PromiseForResult<Func, T> then(Func&& func, ErrorFunc&& errorHandler = _::PropagateException())
KJ_WARN_UNUSED_RESULT;
// Register a continuation function to be executed when the promise completes. The continuation
// (`func`) takes the promised value (an rvalue of type `T`) as its parameter. The continuation
// may return a new value; `then()` itself returns a promise for the continuation's eventual
// result. If the continuation itself returns a `Promise<U>`, then `then()` shall also return
// a `Promise<U>` which first waits for the original promise, then executes the continuation,
// then waits for the inner promise (i.e. it automatically "unwraps" the promise).
//
// In all cases, `then()` returns immediately. The continuation is executed later. The
// continuation is always executed on the same EventLoop (and, therefore, the same thread) which
// called `then()`, therefore no synchronization is necessary on state shared by the continuation
// and the surrounding scope. If no EventLoop is running on the current thread, `then()` throws
// an exception.
//
// You may also specify an error handler continuation as the second parameter. `errorHandler`
// must be a functor taking a parameter of type `kj::Exception&&`. It must return the same
// type as `func` returns (except when `func` returns `Promise<U>`, in which case `errorHandler`
// may return either `Promise<U>` or just `U`). The default error handler simply propagates the
// exception to the returned promise.
//
// Either `func` or `errorHandler` may, of course, throw an exception, in which case the promise
// is broken. When compiled with -fno-exceptions, the framework will still detect when a
// recoverable exception was thrown inside of a continuation and will consider the promise
// broken even though a (presumably garbage) result was returned.
//
// If the returned promise is destroyed before the callback runs, the callback will be canceled
// (it will never run).
//
// Note that `then()` -- like all other Promise methods -- consumes the promise on which it is
// called, in the sense of move semantics. After returning, the original promise is no longer
// valid, but `then()` returns a new promise.
//
// *Advanced implementation tips:* Most users will never need to worry about the below, but
// it is good to be aware of.
//
// As an optimization, if the callback function `func` does _not_ return another promise, then
// execution of `func` itself may be delayed until its result is known to be needed. The
// expectation here is that `func` is just doing some transformation on the results, not
// scheduling any other actions, therefore the system doesn't need to be proactive about
// evaluating it. This way, a chain of trivial then() transformations can be executed all at
// once without repeatedly re-scheduling through the event loop. Use the `eagerlyEvaluate()`
// method to suppress this behavior.
//
// On the other hand, if `func` _does_ return another promise, then the system evaluates `func`
// as soon as possible, because the promise it returns might be for a newly-scheduled
// long-running asynchronous task.
//
// As another optimization, when a callback function registered with `then()` is actually
// scheduled, it is scheduled to occur immediately, preempting other work in the event queue.
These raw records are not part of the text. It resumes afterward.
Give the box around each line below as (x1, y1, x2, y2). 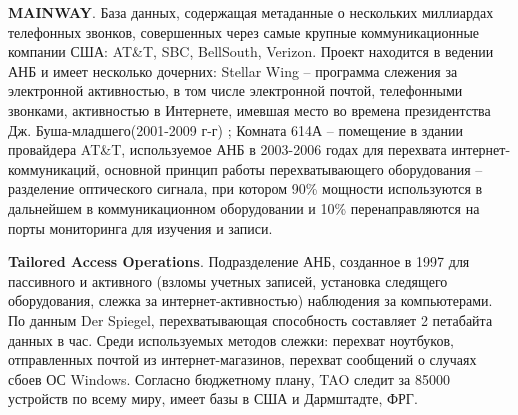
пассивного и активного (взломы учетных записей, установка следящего (8, 270, 448, 291)
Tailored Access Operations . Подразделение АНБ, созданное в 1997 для (8, 251, 470, 272)
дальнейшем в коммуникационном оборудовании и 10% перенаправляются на (8, 197, 480, 218)
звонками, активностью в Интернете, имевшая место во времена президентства (8, 99, 491, 120)
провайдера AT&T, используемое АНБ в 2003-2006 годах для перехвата (8, 139, 447, 160)
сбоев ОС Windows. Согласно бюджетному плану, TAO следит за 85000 (8, 368, 450, 389)
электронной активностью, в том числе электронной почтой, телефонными (8, 80, 463, 101)
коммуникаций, (8, 158, 100, 179)
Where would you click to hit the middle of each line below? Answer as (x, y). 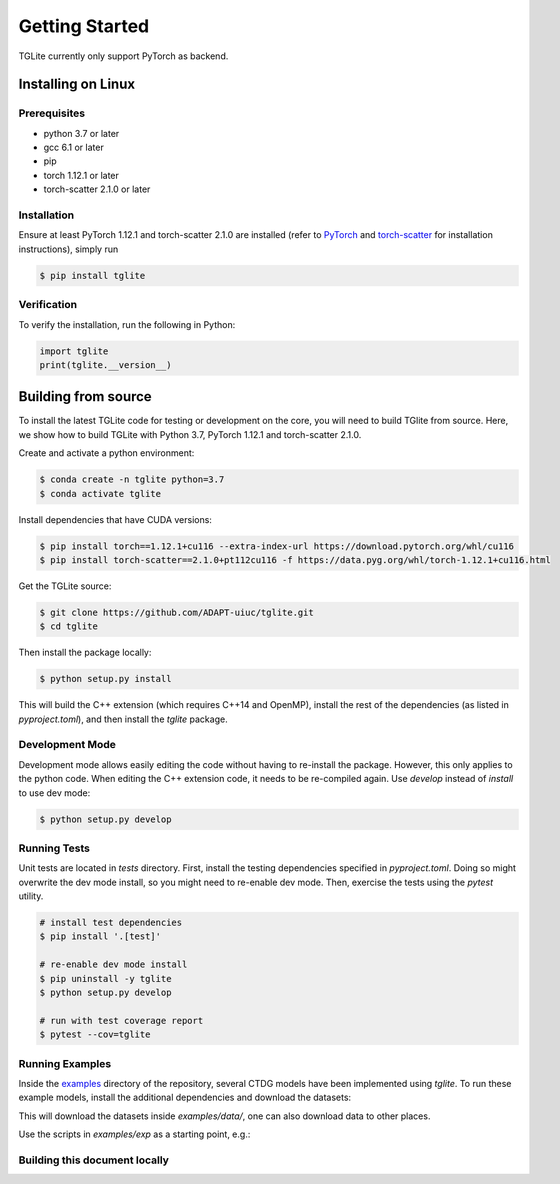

// This allows a long chain of `then`s to execute all at once, improving cache locality by
// clustering operations on the same data. However, this implies that starvation can occur
// if a chain of `then()`s takes a very long time to execute without ever stopping to wait for
// actual I/O. To solve this, use `kj::evalLater()` to yield control; this way, all other events
// in the queue will get a chance to run before your callback is executed.
T wait(WaitScope& waitScope);
// Run the event loop until the promise is fulfilled, then return its result. If the promise
// is rejected, throw an exception.
//
// wait() is primarily useful at the top level of a program -- typically, within the function
// that allocated the EventLoop. For example, a program that performs one or two RPCs and then
// exits would likely use wait() in its main() function to wait on each RPC. On the other hand,
// server-side code generally cannot use wait(), because it has to be able to accept multiple
// requests at once.
//
// If the promise is rejected, `wait()` throws an exception. If the program was compiled without
// exceptions (-fno-exceptions), this will usually abort. In this case you really should first
// use `then()` to set an appropriate handler for the exception case, so that the promise you
// actually wait on never throws.
//
// `waitScope` is an object proving that the caller is in a scope where wait() is allowed. By
// convention, any function which might call wait(), or which might call another function which
// might call wait(), must take `WaitScope&` as one of its parameters. This is needed for two
// reasons:
// * `wait()` is not allowed during an event callback, because event callbacks are themselves
// called during some other `wait()`, and such recursive `wait()`s would only be able to
// complete in LIFO order, which might mean that the outer `wait()` ends up waiting longer
// than it is supposed to. To prevent this, a `WaitScope` cannot be constructed or used during
// an event callback.
// * Since `wait()` runs the event loop, unrelated event callbacks may execute before `wait()`
// returns. This means that anyone calling `wait()` must be reentrant -- state may change
// around them in arbitrary ways. Therefore, callers really need to know if a function they
// are calling might wait(), and the `WaitScope&` parameter makes this clear.
//
// TODO(someday): Implement fibers, and let them call wait() even when they are handling an
// event.
ForkedPromise<T> fork() KJ_WARN_UNUSED_RESULT;
// Forks the promise, so that multiple different clients can independently wait on the result.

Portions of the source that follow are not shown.